A Baptist church in Mississippi unanimously voted to eject a lesbian couple. Then the church’s pastor wrote the couple to make sure they knew they were exiled because of their “unbiblical lifestyle.”
Mary Catherine Trollinger posted a copy of Pastor Barry Baker’s letter on Facebook. The letter is on stationary belonging to Gracewood Baptist Church in Southaven.
“It’s been about a year now since you left your church family to live an unbiblical lifestyle with Olivia Jennings,” Baker wrote. “At the outset I kindly, but firmly, reminded both of you that a homosexual relationship is forbidden in Scriptures and against God’s original design.”
He claiming the women, married on Father’s Day 2019, were and “defiling” the church and “degrading the name of Christ.” After encouraging friends, family and church members to show them the errors of their ways, Baker said, he “hoped you would repent.”
Indicating their formal expulsion took effect on August 7, Baker left the door open for them to return—”upon your request and evidence of repentance and reformation.”
“As the Father rejoices over one ‘lost sheep’ being found, we will celebrate your ‘homecoming.’ We will pray and wait expectantly.”
Trollinger who actually met Jennings at the church, made it clear Baker shouldn’t hold his breath: “Hmmmmm, ok whatever,” she wrote. “Going to a better church now. Love my wife and Christ!”
Getting expelled from the church was bad enough, but she says Baker’s letter was just malicious. “It’s one thing if you send out a letter that’s generic, just a template, but it’s another thing to personalize the letter,” Trollinger told WATN Channel 24. “In that sense, all the things that were said it wasn’t out of love, it was more out of spite,” Jennings said.
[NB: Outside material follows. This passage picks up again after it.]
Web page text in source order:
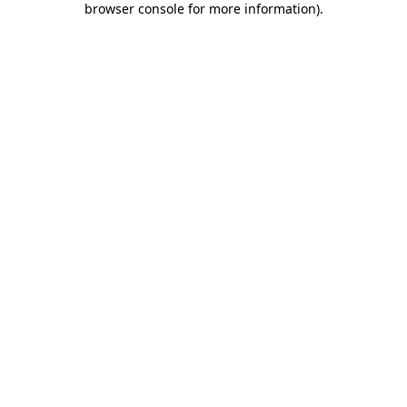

In addition to being turned away by Gracewood Baptist, Trollinger was kicked out of her family’s house when he mother learned she was dating Olivia. “I was pretty heartbroken was in a deep depression for a few months there,” she told WATN.
The couple now attends an inclusive church in Hernando, about 12 miles away.
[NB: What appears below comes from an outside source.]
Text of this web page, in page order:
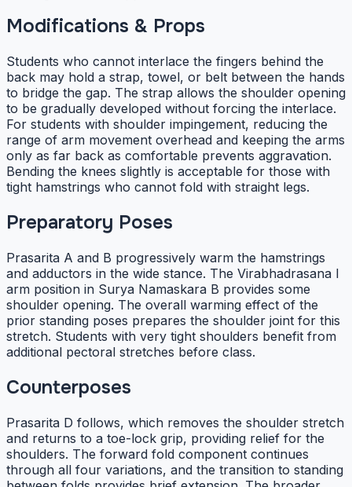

The Southern Baptist Convention, the denomination’s governing body, officially considers homosexuality a sin and opposes same-sex marriage. In 2017, the SBC issued the Nashville Statement, denying that “a homosexual or transgender self-conception is consistent with God’s holy purposes in creation and redemption.”
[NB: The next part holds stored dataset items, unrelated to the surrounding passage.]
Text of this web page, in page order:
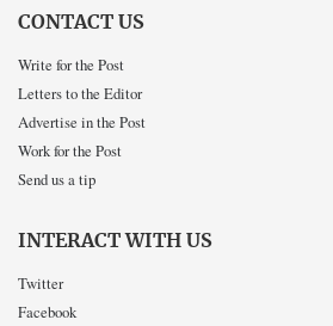
CONTACT US
Write for the Post
Letters to the Editor
Advertise in the Post
Work for the Post
Send us a tip
INTERACT WITH US
Twitter
Facebook

In June, the Convention issued another resolution, this one discouraging the use of the term “gay Christian” to describe people who experience same-sex attraction but choose to remain celibate
“This self-understanding and self-expression is open to misinterpretation [and] affirms a sinful desire as a marker of personal identity,” the resolution read, “and may imply that one’s sanctification would preclude the possibility of deliverance from same-sex sexual desire.”